毛泽东提倡汉字拼音化改革,但也深知“文字改革工作关系到几万万人,不可操切从事”《建国以来毛泽东文稿》第4册,中央文献出版社1990年版,第236页。,文字改革必须是渐进的。基于这一认识,1950年6月,毛泽东对以吴玉章等人为代表的文字改革倡导者“认为汉字可以立即用拼音文字来代替”的看法不予赞同,强调“搞文字改革不要脱离实际”,应该“首先进行汉字的简化”。参见《吴玉章文集》(上),重庆出版社1987年版,第664页。他明确指出文字改革的方针是:“汉字的拼音化需要做许多准备工作;在实现拼音化以前,必须简化汉字,以利目前应用,同时积极进行各项准备。
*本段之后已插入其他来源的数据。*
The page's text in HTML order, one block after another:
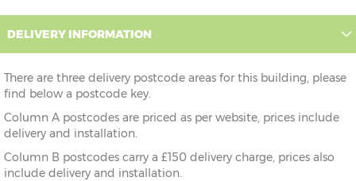
DELIVERY INFORMATION
There are three delivery postcode areas for this building, please
find below a postcode key.
Column A postcodes are priced as per website, prices include
delivery and installation.
Column B postcodes carry a £150 delivery charge, prices also
include delivery and installation.
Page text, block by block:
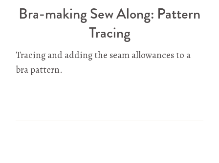
Bra-making Sew Along: Pattern
Tracing
Tracing and adding the seam allowances to a
bra pattern.
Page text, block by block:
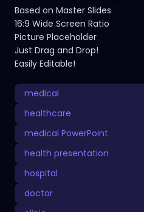
Based on Master Slides
16:9 Wide Screen Ratio
Picture Placeholder
Just Drag and Drop!
Easily Editable!
medical
healthcare
medical PowerPoint
health presentation
hospital
doctor
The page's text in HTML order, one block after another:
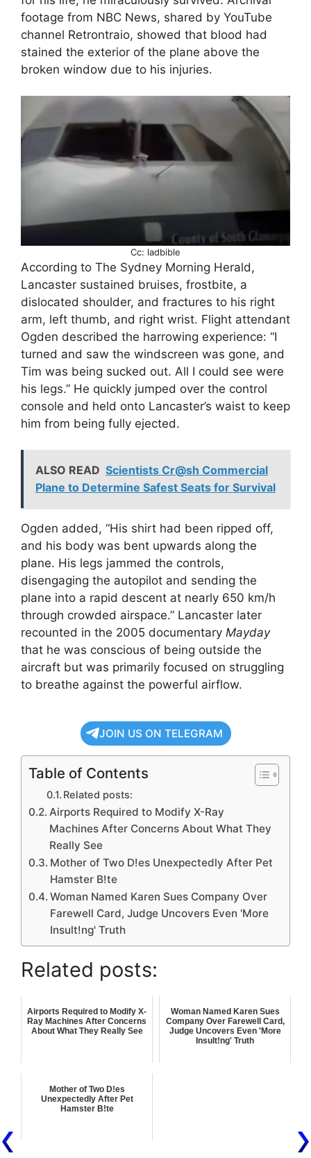
footage from NBC News, shared by YouTube
channel Retrontraio, showed that blood had
stained the exterior of the plane above the
broken window due to his injuries.
Cc: ladbible
According to The Sydney Morning Herald,
Lancaster sustained bruises, frostbite, a
dislocated shoulder, and fractures to his right
arm, left thumb, and right wrist. Flight attendant
Ogden described the harrowing experience: “I
turned and saw the windscreen was gone, and
Tim was being sucked out. All I could see were
his legs.” He quickly jumped over the control
console and held onto Lancaster’s waist to keep
him from being fully ejected.
ALSO READ Scientists Cr@sh Commercial
Plane to Determine Safest Seats for Survival
Ogden added, “His shirt had been ripped off,
and his body was bent upwards along the
plane. His legs jammed the controls,
disengaging the autopilot and sending the
plane into a rapid descent at nearly 650 km/h
through crowded airspace.” Lancaster later
recounted in the 2005 documentary Mayday
that he was conscious of being outside the
aircraft but was primarily focused on struggling
to breathe against the powerful airflow.
JOIN US ON TELEGRAM
Table of Contents
Related posts:
Airports Required to Modify X-Ray
Machines After Concerns About What They
Really See
Mother of Two D!es Unexpectedly After Pet
Hamster B!te
Woman Named Karen Sues Company Over
Farewell Card, Judge Uncovers Even 'More
Insult!ng' Truth
Related posts:
Airports Required to Modify X-
Ray Machines After Concerns
About What They Really See
Woman Named Karen Sues
Company Over Farewell Card,
Judge Uncovers Even 'More
Insult!ng' Truth
Mother of Two D!es
Unexpectedly After Pet
Hamster B!te
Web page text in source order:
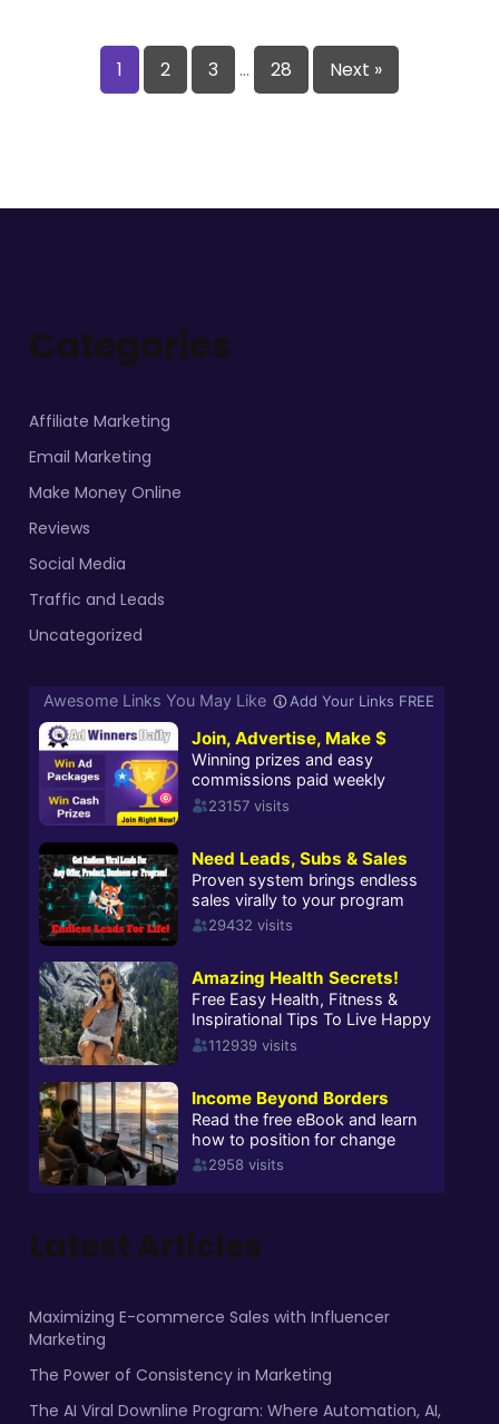
1 2 3 … 28 Next »
Categories
Affiliate Marketing
Email Marketing
Make Money Online
Reviews
Social Media
Traffic and Leads
Uncategorized
Latest Articles
Maximizing E-commerce Sales with Influencer
Marketing
The Power of Consistency in Marketing
The AI Viral Downline Program: Where Automation, AI,
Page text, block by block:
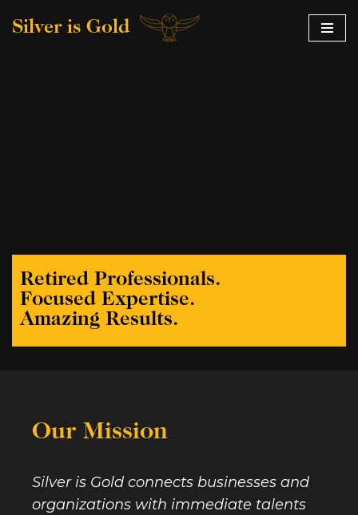
Silver is Gold
Retired Professionals.
Focused Expertise.
Amazing Results.
Our Mission
Silver is Gold connects businesses and
organizations with immediate talents
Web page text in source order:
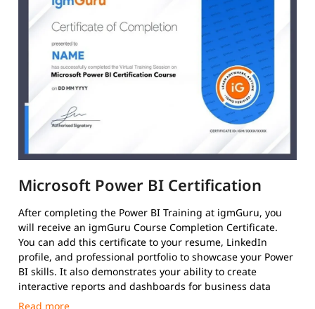
Microsoft Power BI Certification
After completing the Power BI Training at igmGuru, you
will receive an igmGuru Course Completion Certificate.
You can add this certificate to your resume, LinkedIn
profile, and professional portfolio to showcase your Power
BI skills. It also demonstrates your ability to create
interactive reports and dashboards for business data
analysis.
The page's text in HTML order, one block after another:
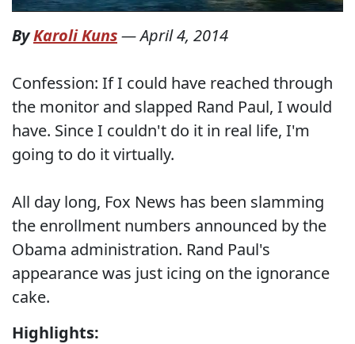
ByKaroli Kuns—April 4, 2014
Confession: If I could have reached through
the monitor and slapped Rand Paul, I would
have. Since I couldn't do it in real life, I'm
going to do it virtually.
All day long, Fox News has been slamming
the enrollment numbers announced by the
Obama administration. Rand Paul's
appearance was just icing on the ignorance
cake.
Highlights:
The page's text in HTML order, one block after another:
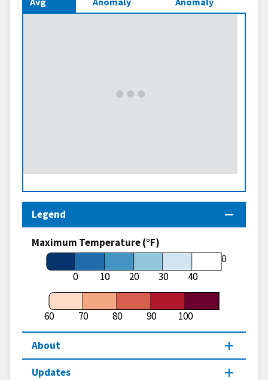
Legend
Maximum Temperature (°F)
0 10 20 30 40
60
60 70 80 90 100
About
Updates
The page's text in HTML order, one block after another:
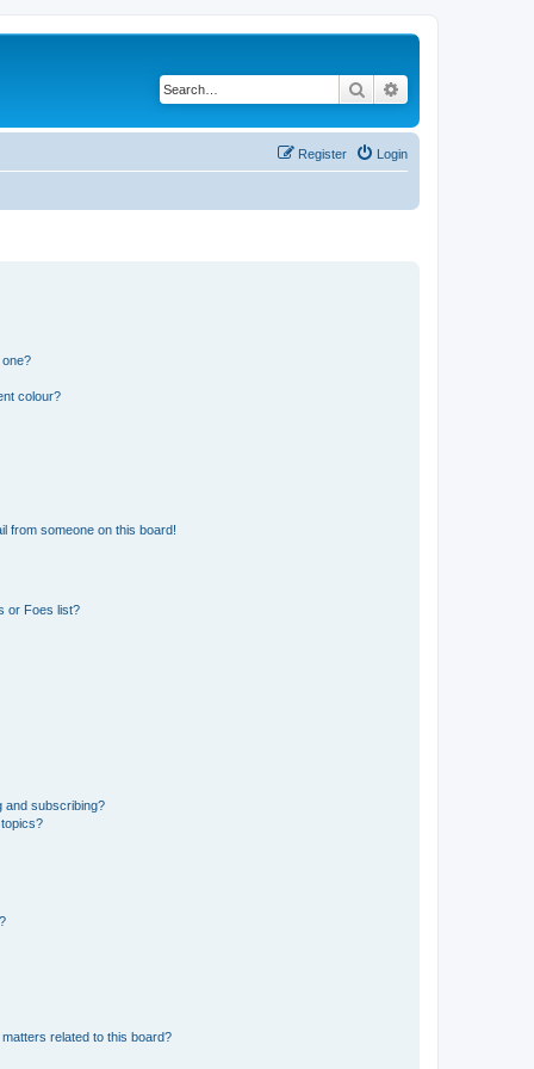
Search
Login
Register
colour?
from someone on this board!
or Foes list?
and subscribing?
related to this board?
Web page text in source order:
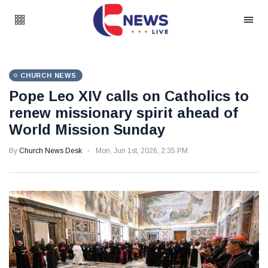
CHURCH NEWS
Pope Leo XIV calls on Catholics to
renew missionary spirit ahead of
World Mission Sunday
By Church News Desk Mon, Jun 1st, 2026, 2:35 PM
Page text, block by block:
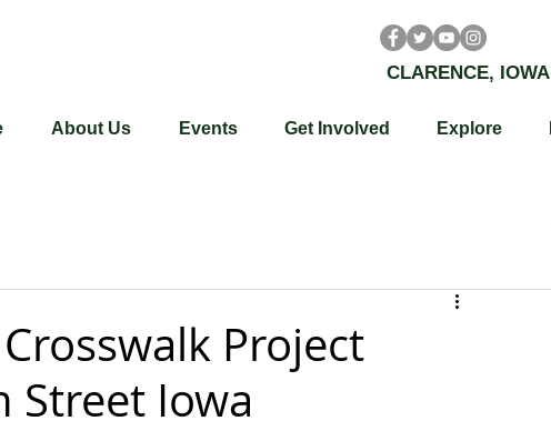
CLARENCE, IOWA
About Us Events Get Involved Explore
Project
Street Iowa
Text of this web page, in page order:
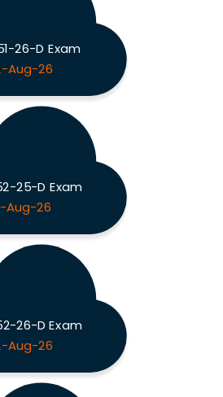
26-D Exam
Aug-26
25-D Exam
Aug-26
26-D Exam
Aug-26
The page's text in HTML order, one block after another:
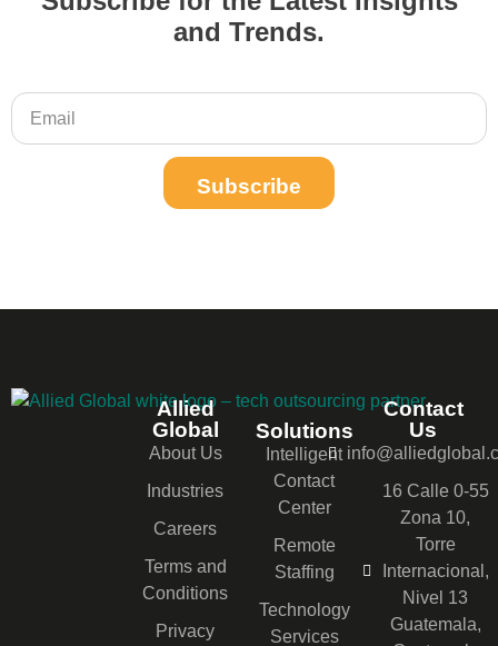
and Trends.
Subscribe
Allied
Global
About Us
Industries
Careers
Terms and
Conditions
Privacy
Solutions
Intelligent
Contact
Center
Remote
Staffing
Technology
Services
Contact
Us
16 Calle 0-55
Zona 10,
Torre
Internacional,
Nivel 13
Guatemala,
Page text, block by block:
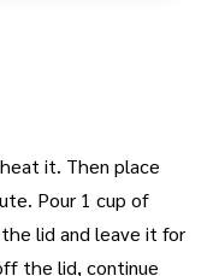
it. Then place
Pour 1 cup of
lid and leave it for
the lid, continue
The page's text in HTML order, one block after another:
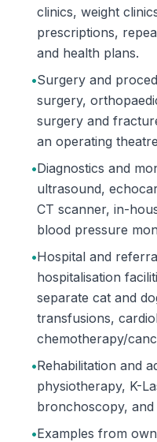
clinics, weight
prescriptions,
and health plans.
•Surgery and
surgery,
surgery and
an operating
•Diagnostics and
ultrasound,
CT scanner, in-
blood pressure
•Hospital and
hospitalisation
separate cat and
transfusions,
chemotherapy/
•Rehabilitation and
physiotherapy, K-
bronchoscopy, and
•Examples from
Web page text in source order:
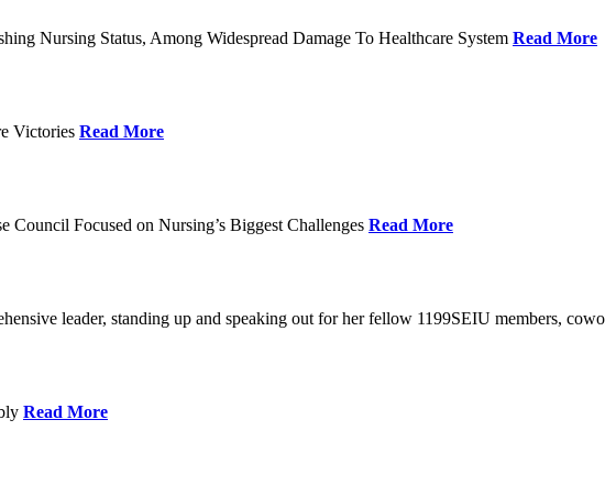
Nursing Status, Among Widespread Damage To Healthcare System Read More
Victories Read More
Focused on Nursing’s Biggest Challenges Read More
leader, standing up and speaking out for her fellow 1199SEIU members,
Read More
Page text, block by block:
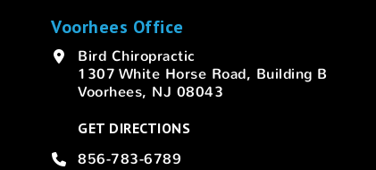
Voorhees Office
Bird Chiropractic
1307 White Horse Road, Building B
Voorhees, NJ 08043
GET DIRECTIONS
856-783-6789
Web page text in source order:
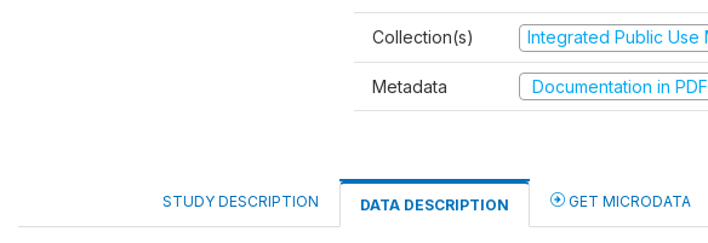
Collection(s) Integrated Public Use
Metadata Documentation in PDF
STUDY DESCRIPTION DATA DESCRIPTION GET MICRODATA
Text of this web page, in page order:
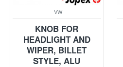
VW
KNOB FOR
HEADLIGHT AND
WIPER, BILLET
STYLE, ALU
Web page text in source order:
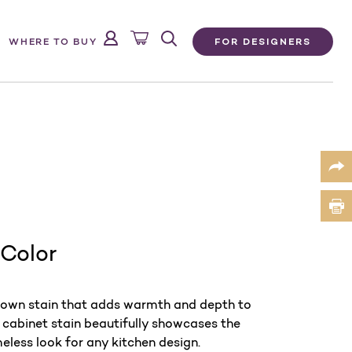
FOR DESIGNERS
WHERE TO BUY
stain that adds warmth and depth to
stain beautifully showcases the
look for any kitchen design.
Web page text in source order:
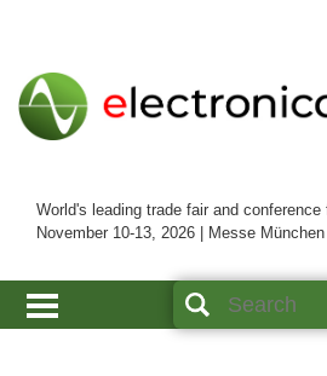
World's leading trade fair and conference
November 10-13, 2026 | Messe München
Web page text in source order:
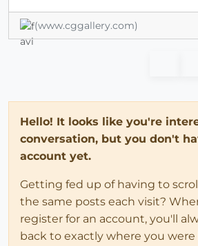
(www.cggallery.com)
Hello! It looks like you're
conversation, but you don't
account yet.
Getting fed up of having to
the same posts each visit?
register for an account, you'll
back to exactly where you were
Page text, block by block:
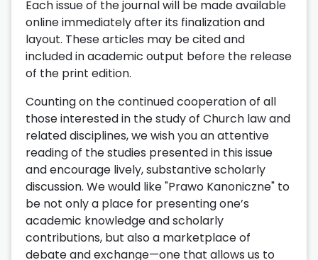
Each issue of the journal will be made available
online immediately after its finalization and
layout. These articles may be cited and
included in academic output before the release
of the print edition.
Counting on the continued cooperation of all
those interested in the study of Church law and
related disciplines, we wish you an attentive
reading of the studies presented in this issue
and encourage lively, substantive scholarly
discussion. We would like "Prawo Kanoniczne" to
be not only a place for presenting one’s
academic knowledge and scholarly
contributions, but also a marketplace of
debate and exchange—one that allows us to
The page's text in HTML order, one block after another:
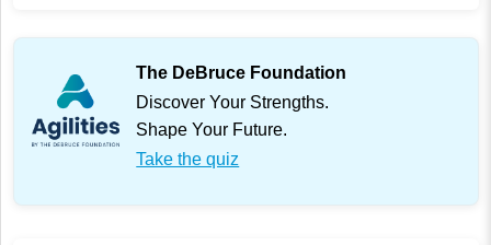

”转引自吴玉章:《文字改革文集》,第101页。到50年代中期,毛泽东再次表述了他的这种看法。1955年5月1日,毛泽东在致蒋竹如的信中,专门谈到文字改革,他指出:“拼音文字是较便利的一种文字形式。汉字太繁难,目前只作简化改革,将来总有一天要作根本改革的。”《毛泽东书信选集》,第454页。毛泽东的这些认识,为1956年9月中共八大明确提出“有计划、有步骤地推行文字改革”《建国以来重要文献选编》第9册,中央文献出版社1994年版,第373页。的方针奠定了思想基础。